* What to do: An exact repetition of the records is required. Leave nothing out.

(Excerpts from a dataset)
────────────────────

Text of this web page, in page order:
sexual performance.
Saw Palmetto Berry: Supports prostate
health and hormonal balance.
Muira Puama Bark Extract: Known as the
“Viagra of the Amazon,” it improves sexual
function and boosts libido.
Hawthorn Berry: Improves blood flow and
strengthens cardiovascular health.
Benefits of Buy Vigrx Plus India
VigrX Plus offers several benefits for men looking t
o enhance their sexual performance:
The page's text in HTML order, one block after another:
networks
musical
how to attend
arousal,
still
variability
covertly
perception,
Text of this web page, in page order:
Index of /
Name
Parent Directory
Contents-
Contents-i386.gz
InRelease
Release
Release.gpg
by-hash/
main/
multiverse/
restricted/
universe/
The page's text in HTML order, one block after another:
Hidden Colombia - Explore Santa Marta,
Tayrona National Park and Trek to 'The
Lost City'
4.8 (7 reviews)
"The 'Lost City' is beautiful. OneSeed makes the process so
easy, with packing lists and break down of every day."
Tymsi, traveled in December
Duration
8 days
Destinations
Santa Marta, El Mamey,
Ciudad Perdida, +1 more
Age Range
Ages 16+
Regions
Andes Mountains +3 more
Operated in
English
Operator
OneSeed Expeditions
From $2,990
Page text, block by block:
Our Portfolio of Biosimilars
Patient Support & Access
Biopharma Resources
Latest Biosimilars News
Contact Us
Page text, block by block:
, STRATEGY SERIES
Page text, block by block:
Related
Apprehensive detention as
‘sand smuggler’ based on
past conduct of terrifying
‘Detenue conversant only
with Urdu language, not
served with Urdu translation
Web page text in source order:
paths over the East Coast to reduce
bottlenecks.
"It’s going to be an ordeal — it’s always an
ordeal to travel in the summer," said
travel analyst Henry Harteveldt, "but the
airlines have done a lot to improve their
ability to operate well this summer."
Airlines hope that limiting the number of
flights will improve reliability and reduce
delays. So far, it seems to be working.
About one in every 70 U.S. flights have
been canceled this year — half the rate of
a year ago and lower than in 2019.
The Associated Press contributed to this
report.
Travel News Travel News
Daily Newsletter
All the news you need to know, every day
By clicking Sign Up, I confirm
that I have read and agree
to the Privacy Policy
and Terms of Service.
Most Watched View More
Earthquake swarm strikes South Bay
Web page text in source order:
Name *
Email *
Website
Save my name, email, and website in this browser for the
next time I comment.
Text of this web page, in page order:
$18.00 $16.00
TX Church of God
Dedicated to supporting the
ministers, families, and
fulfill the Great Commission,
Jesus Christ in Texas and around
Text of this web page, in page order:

────────────────────

* Result below:
Text of this web page, in page order:
sexual performance.
Saw Palmetto Berry: Supports prostate
health and hormonal balance.
Muira Puama Bark Extract: Known as the
“Viagra of the Amazon,” it improves sexual
function and boosts libido.
Hawthorn Berry: Improves blood flow and
strengthens cardiovascular health.
Benefits of Buy Vigrx Plus India
VigrX Plus offers several benefits for men looking t
o enhance their sexual performance:
The page's text in HTML order, one block after another:
networks
musical
how to attend
arousal,
still
variability
covertly
perception,
Text of this web page, in page order:
Index of /
Name
Parent Directory
Contents-
Contents-i386.gz
InRelease
Release
Release.gpg
by-hash/
main/
multiverse/
restricted/
universe/
The page's text in HTML order, one block after another:
Hidden Colombia - Explore Santa Marta,
Tayrona National Park and Trek to 'The
Lost City'
4.8 (7 reviews)
"The 'Lost City' is beautiful. OneSeed makes the process so
easy, with packing lists and break down of every day."
Tymsi, traveled in December
Duration
8 days
Destinations
Santa Marta, El Mamey,
Ciudad Perdida, +1 more
Age Range
Ages 16+
Regions
Andes Mountains +3 more
Operated in
English
Operator
OneSeed Expeditions
From $2,990
Page text, block by block:
Our Portfolio of Biosimilars
Patient Support & Access
Biopharma Resources
Latest Biosimilars News
Contact Us
Page text, block by block:
, STRATEGY SERIES
Page text, block by block:
Related
Apprehensive detention as
‘sand smuggler’ based on
past conduct of terrifying
‘Detenue conversant only
with Urdu language, not
served with Urdu translation
Web page text in source order:
paths over the East Coast to reduce
bottlenecks.
"It’s going to be an ordeal — it’s always an
ordeal to travel in the summer," said
travel analyst Henry Harteveldt, "but the
airlines have done a lot to improve their
ability to operate well this summer."
Airlines hope that limiting the number of
flights will improve reliability and reduce
delays. So far, it seems to be working.
About one in every 70 U.S. flights have
been canceled this year — half the rate of
a year ago and lower than in 2019.
The Associated Press contributed to this
report.
Travel News Travel News
Daily Newsletter
All the news you need to know, every day
By clicking Sign Up, I confirm
that I have read and agree
to the Privacy Policy
and Terms of Service.
Most Watched View More
Earthquake swarm strikes South Bay
Web page text in source order:
Name *
Email *
Website
Save my name, email, and website in this browser for the
next time I comment.
Text of this web page, in page order:
$18.00 $16.00
TX Church of God
Dedicated to supporting the
ministers, families, and
fulfill the Great Commission,
Jesus Christ in Texas and around
Text of this web page, in page order:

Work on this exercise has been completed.